Der britische Ex-Premier: "Die Anschläge vom 11. September veränderten alles".
Bei seinem Auftritt vor dem Untersuchungsausschuss zum Irak-Krieg hat Ex-Regierungschef Tony Blair den Einmarsch der britischen Truppen 2003 in den Irak verteidigt. Ein wichtiger Grund für die Entscheidung zur Truppenentsendung seien die Terroranschläge vom 11. September 2001 in den USA gewesen, sagte Blair am Freitag in London. Hunderte Demonstranten protestierten in der Zwischenzeit vor dem Kongresszentrum in der Innenstadt.
9/11 als Wendepunkt
Bis zum 11. September 2001 sei der ehemalige
irakische Machthaber Saddam Hussein "ein Risiko" gewesen, das aber in Schach
gehalten werden konnte, sagte Blair bei der für insgesamt sechs Stunden
angesetzten Anhörung. Diese Einschätzung habe sich aber nach den
Terroranschlägen völlig geändert. Nach den Attentaten des Terrornetzwerkes
Al-Kaida gegen das World Trade Center in New York und auf das Pentagon in
Washington sei die Bedrohung durch religiöse Fanatiker viel größer geworden.

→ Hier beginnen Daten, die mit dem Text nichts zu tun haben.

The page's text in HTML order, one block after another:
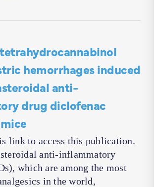
hemorrhages induced
anti-
drug diclofenac
link to access this publication.
anti-inflammatory
which are among the most
in the world,
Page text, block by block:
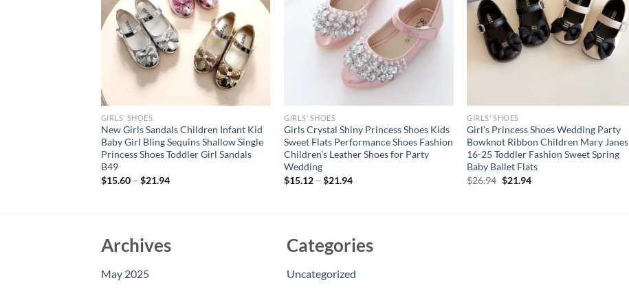
GIRLS’ SHOES
New Girls Sandals Children Infant Kid
Baby Girl Bling Sequins Shallow Single
Princess Shoes Toddler Girl Sandals
B49
$15.60– $21.94
GIRLS’ SHOES
Girls Crystal Shiny Princess Shoes Kids
Sweet Flats Performance Shoes Fashion
Children’s Leather Shoes for Party
Wedding
$15.12 –$21.94
GIRLS’ SHOES
Girl’s Princess Shoes Wedding Party
Bowknot Ribbon Children Mary Janes
16-25 Toddler Fashion Sweet Spring
Baby Ballet Flats
$26.94 Original
$21.94Current
Archives
May 2025
Categories
Uncategorized
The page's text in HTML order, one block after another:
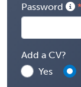
Password
Add a CV?
Yes
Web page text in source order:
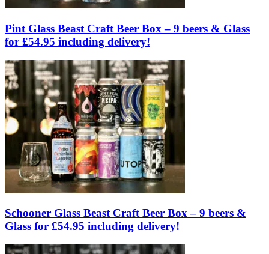
Pint Glass Beast Craft Beer Box – 9 beers & Glass
for £54.95 including delivery!
Schooner Glass Beast Craft Beer Box – 9 beers &
Glass for £54.95 including delivery!
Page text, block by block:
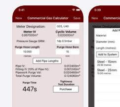
iPad
Mac
Vision
Watch
TV
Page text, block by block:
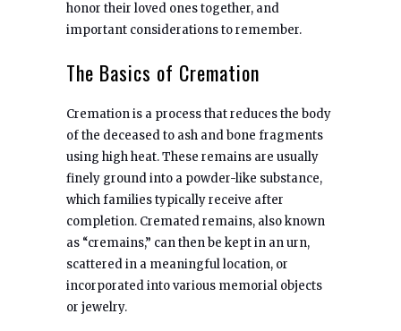
honor their loved ones together, and
important considerations to remember.
The Basics of Cremation
Cremation is a process that reduces the body
of the deceased to ash and bone fragments
using high heat. These remains are usually
finely ground into a powder-like substance,
which families typically receive after
completion. Cremated remains, also known
as “cremains,” can then be kept in an urn,
scattered in a meaningful location, or
incorporated into various memorial objects
or jewelry.
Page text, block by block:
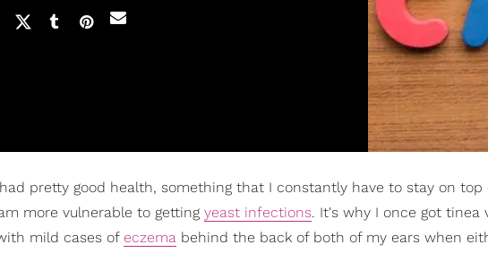
pretty good health, something that I constantly have to stay on top
more vulnerable to getting yeast infections. It's why I once got tinea
mild cases of eczema behind the back of both of my ears when
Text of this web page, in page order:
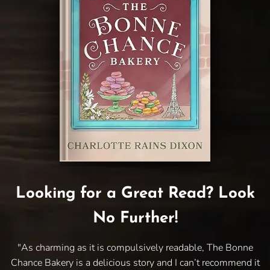
Looking for a Great Read? Look
No Further!
"As charming as it is compulsively readable, The Bonne
Chance Bakery is a delicious story and I can’t recommend it
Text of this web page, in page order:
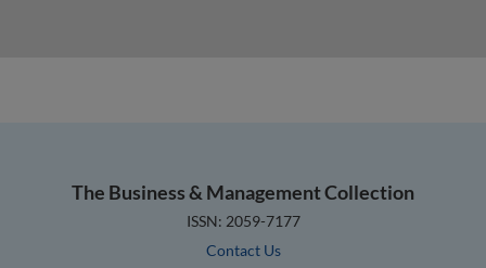
The Business & Management Collection
ISSN: 2059-7177
Contact Us
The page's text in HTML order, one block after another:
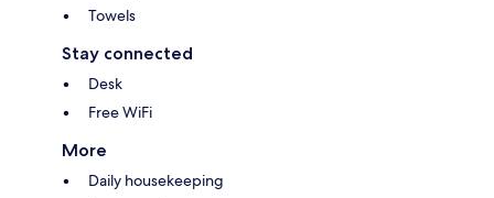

"Wir konnten es uns nicht erlauben, dass ein solches Regime
Massenvernichtungswaffen entwickelt", sagte er auf die Frage des
Ausschussvorsitzenden John Chilcot, warum Großbritannien in den Irak
einmarschiert sei. Saddam Hussein hätte Waffen an Al-Kaida weitergeben
können.
Saddam "eine Plage"
Saddam Hussein sei vor den
Terroranschlägen "eine Plage, eine Bedrohung" gewesen, führte Blair aus. "Er
war ein Monster, aber wir wollten versuchen, das Beste daraus zu machen."
Nach den Terroranschlägen sei aber klar geworden, dass diese Strategie nicht
funktioniere, sagte er vor 80 im Losverfahren ausgewählten Zuhörern,
darunter Angehörige von im Irak getöteten Soldaten.
Treffen mit Bush
Die Frage, ob Saddam Hussein gestürzt werde
müsse, sei zu Beginn des Jahres 2002 erörtert worden. Er habe darüber mit
dem damaligen US-Präsidenten George W. Bush auf seiner Ranch in Crawford,
Texas, gesprochen. Blair verneinte jedoch, dass es dort genaue
Vereinbarungen für einen Einmarsch gegeben habe. "Wie wir es tun, war eine
offene Frage", sagte er. Er hätte jedoch niemals Truppen in den Irak
geschickt, wenn er nicht geglaubt hätte, dass es sich um die richtige
Entscheidung handle.
Blutige Demonstranten
Die Demonstranten vor dem Kongressgebäude
bezeichneten Blair als Kriegsverbrecher und Lügner. Einige von ihnen hatten
sich die Hände blutrot gefärbt und Tony-Blair-Masken über das Gesicht
gezogen.
In dem Ausschuss sollte es auch um die Frage gehen, ob Blair absichtlich die Gefahr durch angebliche irakische Massenvernichtungswaffen übertrieb, und ob er seinen Rechtsberater unter Druck setzte, damit dieser den Einmarsch trotz fehlenden UN-Mandats für legal erklärte.
Einmarsch in den Irak
Großbritannien war der wichtigste
Verbündete der USA beim Einmarsch in den Irak im März 2003. Als Grund
nannten die beiden Regierungen damals, dass der Irak
Massenvernichtungswaffen habe. Das stellte sich nach der Invasion aber als
falsch heraus. Anfangs waren im Irak 46.000 britische Soldaten stationiert -
das größte ausländische Truppenkontingent nach den US-Streitkräften. 179
britische Soldaten starben beim Irak-Einsatz. Der Einsatz der Briten endete
offiziell im Juli vergangenen Jahres. Ende November begannen in London die
öffentlichen Anhörungen zur britischen Beteiligung am Irak-Krieg.